Krem Dream Cream jest w ofercie Oriflame już dobrych kilka lat. Przy okazji jakiegoś zamówienia wpadł mi do koszyczka.
Jako ciekawostkę powiem, że Oriflame jest firmą szwajcarską. Szwecja została tylko w nazwie.
To 30ml w prostej białej tubce z zielonym napisem "Dream Cream" i zieloną nakrętką. Nie wiem, jak wam się kojarzy, ale dla mnie to "wymarzony krem" lub "krem ze snu". W każdym razie bardzo pozytywne skojarzenie. Ta kolorystyka też jest miła dla oka i taka wiosenna.
Zapach ma delikatny i taki "kremowy". Bez szału. Przez chwilę czuć go na dłoniach. Potem zapach znika. Krem jest lekki i szybko się wchłania. Przez chwilę jest uczucie nawilżenia. Potem to uczucie również znika. Ilość na zdjęciu poniżej to porcja na raz. Dużo!
Jak mam przesuszone dłonie to muszę go obficie zaaplikować, a jak się wchłonie, to tę czynność powtórzyć, żeby poczuć ulgę na dłużej niż 2 minuty. Po kilku godzinach znów czuję, że moja skóra na rękach potrzebuje nawilżenia, a w sumie nie robię nic co mogło by te dłonie tak przesuszyć. Zostawia skórę przyjemnie aksamitną w dotyku, ale nie robi jakoś specjalnie dużo więcej.

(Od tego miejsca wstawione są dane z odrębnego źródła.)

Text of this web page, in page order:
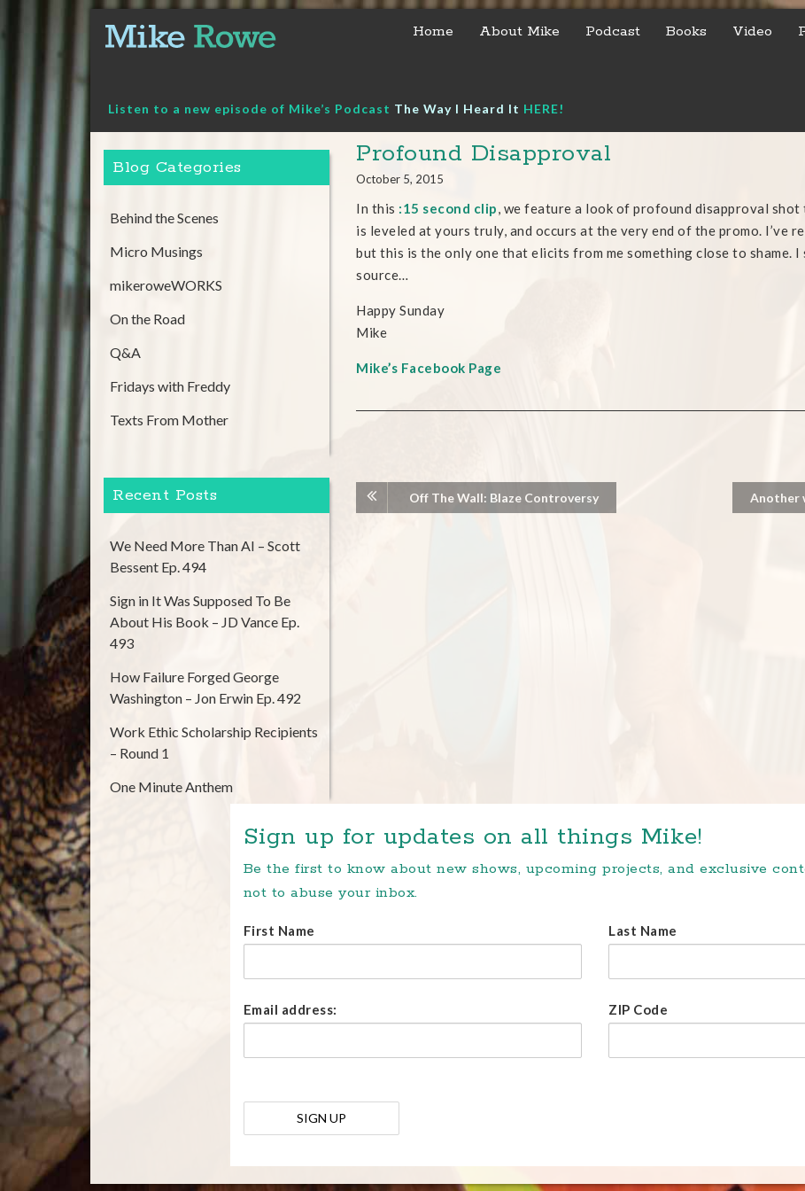
content
Home About Mike Podcast Books Video
Listen to a new episode of Mike’s Podcast The Way I Heard It HERE!
Profound Disapproval
October 5, 2015
In this :15 second clip, we feature a look of profound disapproval
is leveled at yours truly, and occurs at the very end of the promo. I’ve
but this is the only one that elicits from me something close to shame.
source…
Happy Sunday
Mike
Mike’s Facebook Page
Off The Wall: Blaze Controversy Another
Blog Categories
Behind the Scenes
Micro Musings
mikeroweWORKS
On the Road
Q&A
Fridays with Freddy
Texts From Mother
Recent Posts
We Need More Than AI – Scott
Bessent Ep. 494
Sign in It Was Supposed To Be
About His Book – JD Vance Ep.
493
How Failure Forged George
Washington – Jon Erwin Ep. 492
Work Ethic Scholarship Recipients
– Round 1
One Minute Anthem
Sign up for updates on all things Mike!
Be the first to know about new shows, upcoming projects, and exclusive
not to abuse your inbox.
First Name Last Name
Email address: ZIP Code
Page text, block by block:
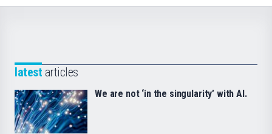
latest articles
We are not ‘in the singularity’ with AI.
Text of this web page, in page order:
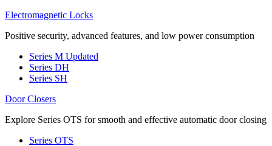
Electromagnetic Locks
Positive security, advanced features, and low power consumption
Series M Updated
Series DH
Series SH
Door Closers
Explore Series OTS for smooth and effective automatic door closing
Series OTS
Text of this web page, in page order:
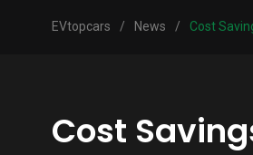
EVtopcars / News / Cost
Cost
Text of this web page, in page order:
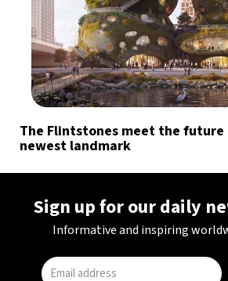
The Flintstones meet the future
newest landmark
Sign up for our daily
Informative and inspiring
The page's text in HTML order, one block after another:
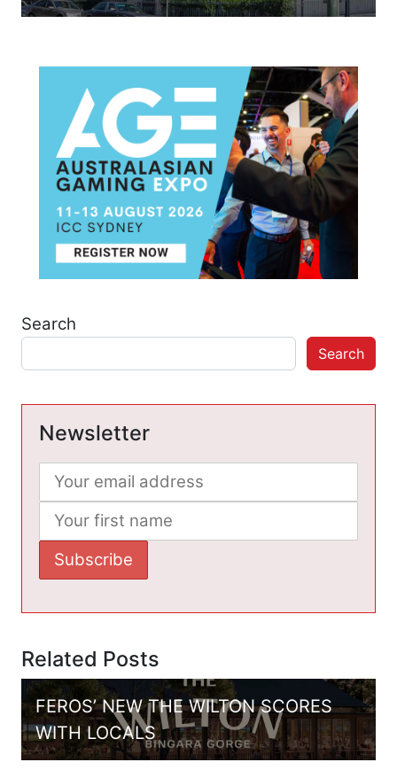
Search
Search
Newsletter
Related Posts
FEROS’ NEW THE WILTON SCORES
WITH LOCALS
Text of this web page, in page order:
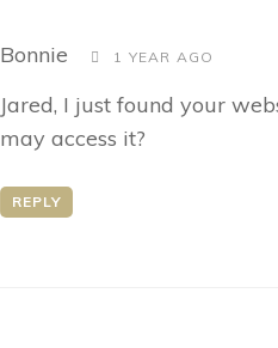
Bonnie says:1 YEAR AGO
Jared, I just found your
may access it?
REPLY
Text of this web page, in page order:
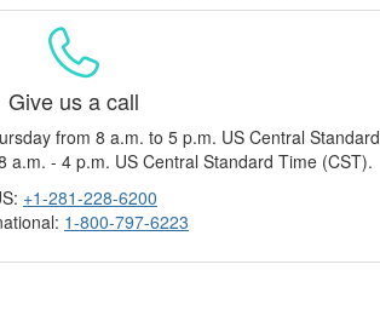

Aktualnie mam go w samochodzie. Wylądował tam z kilku powodów. Po pierwsze nie lubię go, więc banicja z dala od domu. Po drugie szybko się wchłania, a ja nie lubię tłuścić sobie kierownicy. Po trzecie ma dużą zakrętkę i ona idealnie blokuje się w półeczce, więc nie wypada przy hamowaniu.
Szczerze żałuję tego zakupu. W końcu to 30ml za 10zł, czyli nie jest z tych najtańszych, ale te najtańsze potrafią dać lepszą ochronę i uczucie nawilżenia niż ten krem. Według mnie ta tubka jest niepraktyczna do torebki. Chyba wolałabym żeby był albo płaski lub długi a wąski. Taką grubą, krótką tubkę ciężko upchnąć do mniejszej torebki czy kieszeni.
Podsumowując, uważam, że nie warto. Chyba że faktycznie nie macie problemu z przesuszaniem się skóry na dłoniach i chcecie je posmarować, żeby posmarować.
PS: Przyłączam się do bojkotu konsumenckiego i nie będę kupować już kosmetyków Oriflame. Oriflame nie wycofał się z rynku rosyjskiego. Jedyne recenzje jakie się pojawią, to takich kosmetyków, które zakupiłam wcześniej. Nie wyrzucę ich, bo to byłoby po prostu nieekologiczne. I jeszcze jedno. Pojawią się tylko negatywne opinie. Te pozytywne pozwolę sobie przemilczeć.